Современное звучание поэмы было сразу же замечено критиками. «Есенинский Пугачев – не исторический Пугачев. Это Пугачев-антитеза, Пугачев противоречит тому железному гостю, который «пятой громоздкой чаши ломит», это Пугачев Антонов-Тамбовский, это лебединая песня хаотической Руси, на короткое время восставшей из гроба после пропетого ей уже Сорокоуста» (Г. Устинов). Ему вторит другой критик, укрывшийся под псевдонимом Москвич: «Это больше бунт есенинский, чем пугачевский […]. И так неожиданно свежо, так необычно звучит в хоре городских голосов современности рязанский говор Есенина, человека видящего, как крестьянин «цедит молоко соломенное ржи». […] Как трава из-под городских камней, выпирает из нашей городской современности поэма Есенина – поэма о мужицкой правде, о зверино-мудрой мужицкой душе – поэма о мужике».

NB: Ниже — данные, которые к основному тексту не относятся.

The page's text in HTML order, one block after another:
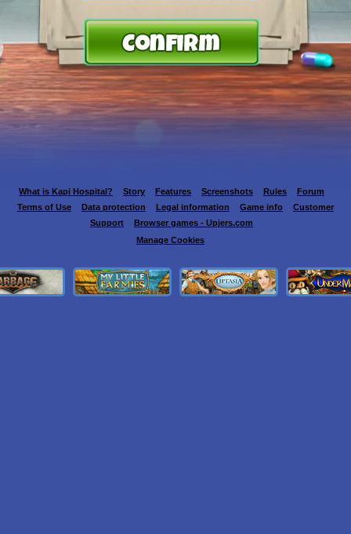
What is Kapi Hospital? Story Features Screenshots Rules
Forum
Terms of Use
Data protection Legal information Game info
Customer
Support
Browser games - Upjers.com
Manage Cookies
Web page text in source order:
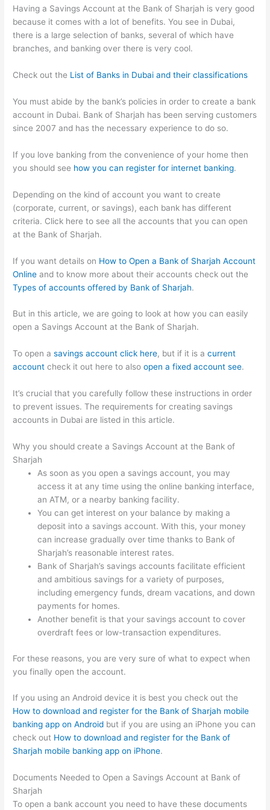
Having a Savings Account at the Bank of Sharjah is very good
because it comes with a lot of benefits. You see in Dubai,
there is a large selection of banks, several of which have
branches, and banking over there is very cool.
Check out the List of Banks in Dubai and their classifications
You must abide by the bank’s policies in order to create a bank
account in Dubai. Bank of Sharjah has been serving customers
since 2007 and has the necessary experience to do so.
If you love banking from the convenience of your home then
you should see how you can register for internet banking.
Depending on the kind of account you want to create
(corporate, current, or savings), each bank has different
criteria. Click here to see all the accounts that you can open
at the Bank of Sharjah.
If you want details on How to Open a Bank of Sharjah Account
Online and to know more about their accounts check out the
Types of accounts offered by Bank of Sharjah.
But in this article, we are going to look at how you can easily
open a Savings Account at the Bank of Sharjah.
To open asavings account click here, but if it is acurrent
account check it out here to alsoopen a fixed account see.
It’s crucial that you carefully follow these instructions in order
to prevent issues. The requirements for creating savings
accounts in Dubai are listed in this article.
Why you should create a Savings Account at the Bank of
Sharjah
As soon as you open a savings account, you may
access it at any time using the online banking interface,
an ATM, or a nearby banking facility.
You can get interest on your balance by making a
deposit into a savings account. With this, your money
can increase gradually over time thanks to Bank of
Sharjah’s reasonable interest rates.
Bank of Sharjah’s savings accounts facilitate efficient
and ambitious savings for a variety of purposes,
including emergency funds, dream vacations, and down
payments for homes.
Another benefit is that your savings account to cover
overdraft fees or low-transaction expenditures.
For these reasons, you are very sure of what to expect when
you finally open the account.
If you using an Android device it is best you check out the
How to download and register for the Bank of Sharjah mobile
banking app on Android but if you are using an iPhone you can
check out How to download and register for the Bank of
Sharjah mobile banking app on iPhone.
Documents Needed to Open a Savings Account at Bank of
Sharjah
To open a bank account you need to have these documents
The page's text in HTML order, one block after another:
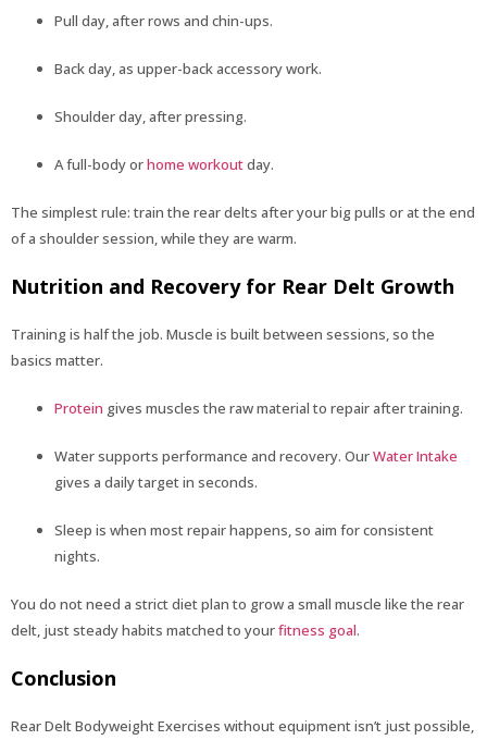
Pull day, after rows and chin-ups.
Back day, as upper-back accessory work.
Shoulder day, after pressing.
A full-body orhome workoutday.
The simplest rule: train the rear delts after your big pulls or at the end
of a shoulder session, while they are warm.
Nutrition and Recovery for Rear Delt Growth
Training is half the job. Muscle is built between sessions, so the
basics matter.
Protein gives muscles the raw material to repair after training.
Water supports performance and recovery. OurWater Intake
gives a daily target in seconds.
Sleep is when most repair happens, so aim for consistent
nights.
You do not need a strict diet plan to grow a small muscle like the rear
delt, just steady habits matched to yourfitness goal.
Conclusion
Rear Delt Bodyweight Exercises without equipment isn’t just possible,
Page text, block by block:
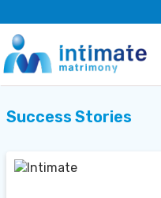
Success Stories
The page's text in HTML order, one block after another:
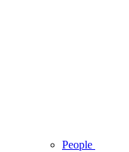
People
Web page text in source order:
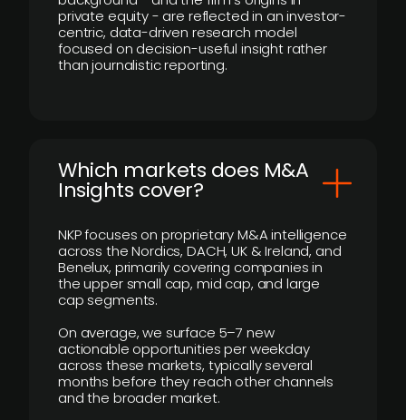
private equity - are reflected in an investor-
centric, data-driven research model
focused on decision-useful insight rather
than journalistic reporting.
​Which markets does M&A
Insights cover?
NKP focuses on proprietary M&A intelligence
across the Nordics, DACH, UK & Ireland, and
Benelux, primarily covering companies in
the upper small cap, mid cap, and large
cap segments.
On average, we surface 5–7 new
actionable opportunities per weekday
across these markets, typically several
months before they reach other channels
and the broader market.
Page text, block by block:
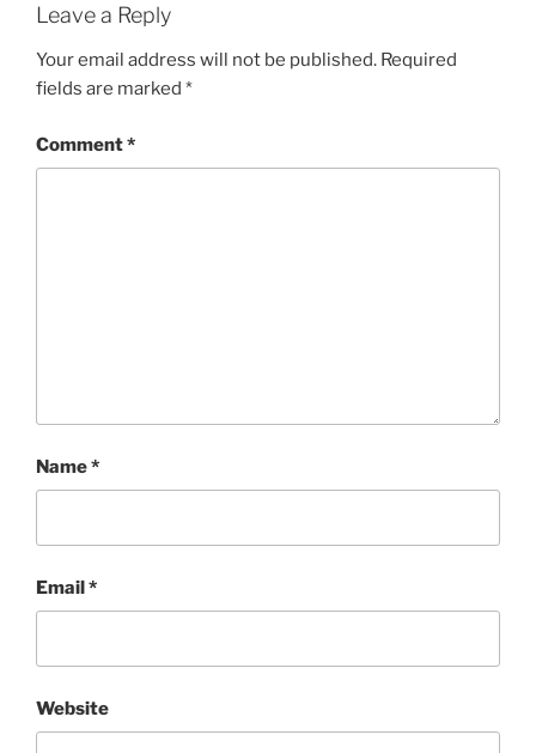
Leave a Reply
Your email address will not be published. Required
fields are marked *
Comment*
Name*
Email*
Website
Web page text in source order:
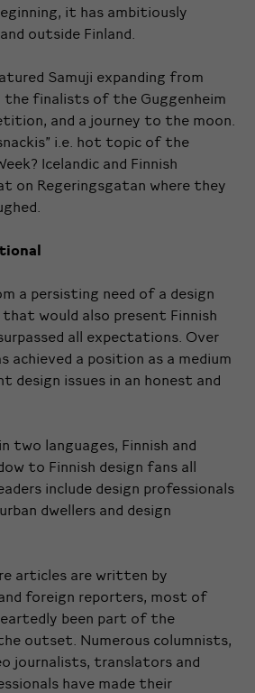
it has ambitiously
outside Finland.
Samuji expanding from
the finalists of the Guggenheim
and a journey to the moon.
i.e. hot topic of the
Icelandic and Finnish
on Regeringsgatan where they
a persisting need of a design
would also present Finnish
all expectations. Over
achieved a position as a medium
design issues in an honest and
two languages, Finnish and
to Finnish design fans all
include design professionals
dwellers and design
articles are written by
foreign reporters, most of
been part of the
outset. Numerous columnists,
journalists, translators and
have made their
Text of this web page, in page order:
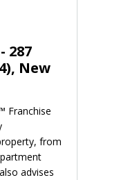
287
New
Franchise
from
advises
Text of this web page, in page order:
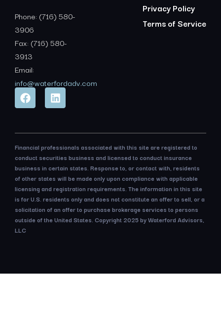
Phone: (716) 580-
3906
Fax: (716) 580-
3913
Email:
info@waterfordadv.com
Privacy Policy
Terms of Service
Financial professionals associated with this site are registered to
conduct securities business and licensed to conduct insurance
business in certain states. Response to, or contact with, residents
of other states will be made only upon compliance with applicable
licensing and registration requirements. The information in this site
is for U.S. residents only and does not constitute an offer to sell, or a
solicitation of an offer to purchase brokerage services to persons
outside of the United States. Copyright 2025 by Waterford Advisors,
LLC
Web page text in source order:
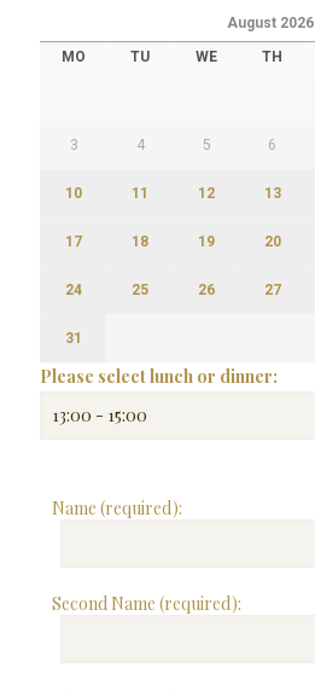
Please select lunch or dinner:
August 2026
MO
TU WE TH
3 4 5 6
10 11 12 13
17 18 19 20
24 25 26 27
31
Name (required):
Second Name (required):
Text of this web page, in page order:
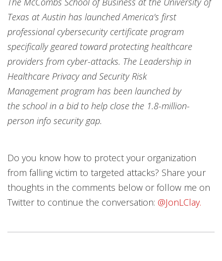
Texas at Austin has launched America's first
professional cybersecurity certificate program
specifically geared toward protecting healthcare
providers from cyber-attacks. The Leadership in
Healthcare Privacy and Security Risk
Management program has been launched by
the school in a bid to help close the 1.8-million-
person info security gap.
Do you know how to protect your organization
from falling victim to targeted attacks? Share your
thoughts in the comments below or follow me on
Twitter to continue the conversation: @JonLClay.

Практически о том же самом, только со знаком «минус» говорит А. Троцкий: «… сам Пугачев с головы до ног Сергей Есенин, хочет быть страшным, но не может. Есенинский Пугачев сантиментальный (sic!) романтик. Когда Есенин рекомендует себя почти что кровожадным хулиганом, то это забавно; когда же Пугачев изъясняется как отягощенный образами романтик, то это хуже».

Текстологический анализ черновиков поэмы показывает, как планомерно Есенин стремился приблизить ее содержание к современности, намеренно отказываясь от исторической точности.[69]69
  Повторять здесь сделанное текстологами мы не считаем нужным. Интересующихся направляем к книге Н. И. Шубниковой-Гусевой «Поэмы Есенина. От «Пророка» до «Черного человека»» М., 2001.


[Закрыть]

Трижды в поэме говорится, что мятеж подавляет не Петербург, как это было при Екатерине, а Москва. («Оттого-то шлет нам каждую неделю / Приказы свои Москва.», «Пусть знает, пусть слышит Москва / На приказы ее мы взбыстрим».)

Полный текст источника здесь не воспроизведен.